__Exercise data__:
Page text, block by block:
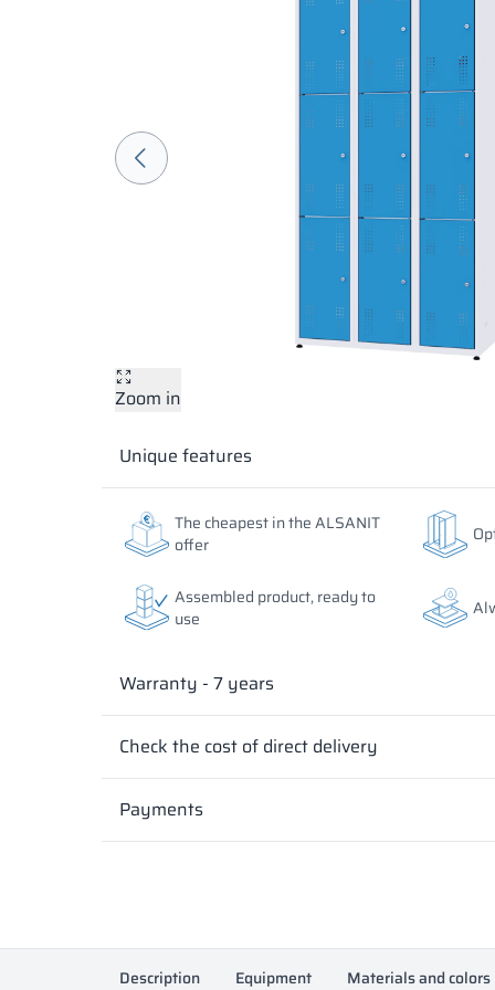
Zoom in
Unique features
The cheapest in the ALSANIT
offer
Assembled product, ready to
use
Warranty - 7 years
Check the cost of direct delivery
Payments
Description Equipment Materials and colors
The colors of materials in RAL notation are given for
differ from the actual ones depending on monitor
The colors of materials in RAL notation are given for
differ from the actual ones depending on monitor
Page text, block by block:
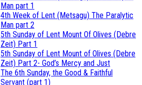
Man part 1
4th Week of Lent (Metsagu) The Paralytic
Man part 2
5th Sunday of Lent Mount Of Olives (Debre
Zeit) Part 1
5th Sunday of Lent Mount of Olives (Debre
Zeit) Part 2- God’s Mercy and Just
The 6th Sunday, the Good & Faithful
Servant (part 1)
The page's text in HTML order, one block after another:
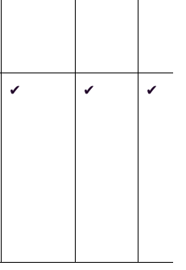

__Required action__:
Restate every record exactly, please; do not copy the pictures.

__Response__:
Page text, block by block:
Zoom in
Unique features
The cheapest in the ALSANIT
offer
Assembled product, ready to
use
Warranty - 7 years
Check the cost of direct delivery
Payments
Description Equipment Materials and colors
The colors of materials in RAL notation are given for
differ from the actual ones depending on monitor
The colors of materials in RAL notation are given for
differ from the actual ones depending on monitor
Page text, block by block:
Man part 1
4th Week of Lent (Metsagu) The Paralytic
Man part 2
5th Sunday of Lent Mount Of Olives (Debre
Zeit) Part 1
5th Sunday of Lent Mount of Olives (Debre
Zeit) Part 2- God’s Mercy and Just
The 6th Sunday, the Good & Faithful
Servant (part 1)
The page's text in HTML order, one block after another:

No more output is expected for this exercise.